Claro que Billy e Lilly viverão um tumultuado romance, e a linha de comédia romântica, já esboçada por Clint em sua direção anterior, Rota suicida, é aprofundada de maneira mais que eficiente, apesar das limitações de Locke como atriz. Mas o principal mérito de Bronco Billy reside na ambientação e situações que cercam o romance, uma vez que todos os membros da trupe não passam de farsantes, que assumiram seus personagens de forma a fugir de vidas frustradas e realizar sonhos pessoais. Assim, quase todos são ex-presidiários; Billy vendia sapatos em New Jersey até mais de 30 anos, Leo é um desertor do exército, Doc é um médico charlatão e o casal sequer possui ascendência indígena. Todos constroem ali uma Disneylândia pessoal, na qual não importa ganhar dinheiro (o circo, por sinal, mal se paga), mas sim viver a vida que sempre se desejou, conforme é explicitado quando Água Corrente diz a Lilly: “Você não entendeu do que se trata o Bronco Billy Wild West Show? Aqui você pode ser qualquer coisa que quiser, basta ir lá fora e assumir o personagem”. E o roteiro, escrito por Dennis Hackin acompanha o processo durante o qual Lilly abandona seu passado e incorpora a nova personalidade.

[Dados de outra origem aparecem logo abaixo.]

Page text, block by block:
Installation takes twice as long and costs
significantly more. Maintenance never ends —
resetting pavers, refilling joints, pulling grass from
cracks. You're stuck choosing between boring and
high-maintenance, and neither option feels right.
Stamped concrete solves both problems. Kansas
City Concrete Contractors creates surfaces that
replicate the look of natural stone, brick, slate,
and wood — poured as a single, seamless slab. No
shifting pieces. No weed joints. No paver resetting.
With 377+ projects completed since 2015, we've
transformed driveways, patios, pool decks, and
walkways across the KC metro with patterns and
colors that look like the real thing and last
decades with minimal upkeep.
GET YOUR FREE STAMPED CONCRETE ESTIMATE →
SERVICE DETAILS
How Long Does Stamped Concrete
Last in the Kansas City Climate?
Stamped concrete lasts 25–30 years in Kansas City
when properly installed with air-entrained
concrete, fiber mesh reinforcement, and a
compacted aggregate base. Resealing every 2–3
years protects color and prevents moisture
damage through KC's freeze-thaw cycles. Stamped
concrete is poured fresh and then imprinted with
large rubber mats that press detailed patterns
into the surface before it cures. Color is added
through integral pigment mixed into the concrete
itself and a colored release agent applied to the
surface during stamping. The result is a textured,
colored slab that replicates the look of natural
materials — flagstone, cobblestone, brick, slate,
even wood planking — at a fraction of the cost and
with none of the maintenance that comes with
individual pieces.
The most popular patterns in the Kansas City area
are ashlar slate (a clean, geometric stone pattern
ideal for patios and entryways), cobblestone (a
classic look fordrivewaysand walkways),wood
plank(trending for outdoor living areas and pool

Clint Eastwood faz de Bronco Billy uma das mais belas odes ao sonho e a fantasia. Voltando a Capra, seus personagens têm muito da riqueza poética e da saudável sandice de Do Mundo Nada se Leva, sendo um psiquiatra o mais maluco em cena. É preciso atravessar muitas dificuldades para que se confronte a realidade. Assim, as discussões sobre falta de pagamento logo são dispersas pelo carisma de Billy, e as explicações para o fracasso do grupo acabam sendo determinadas por uma onda de azar causada por Lilly. Mesmo quando um incêndio destrói a lona do circo, a primeira opção para arrumar dinheiro é o frustrado assalto a um trem. Com Billy montado ao cavalo e o resto da turma num jipe, vestindo suas fantasias e apontando armas, eles sequer conseguem abordar o comboio, numa brilhante sequência, ao mesmo tempo poética e patética, que sintetiza o filme. Também dentro do espírito de Frank Capra, Bronco Billy valoriza a soliedariedade humana, que guia seus personagens acima de tudo, levando até mesmo o orgulhoso Billy a humilhar-se perante um xerife para livrar Leonard da cadeia, ou fazendo pessoas tão duras quanto eles a contribuir com uma vaquinha para cobrir os prejuízos do incêndio.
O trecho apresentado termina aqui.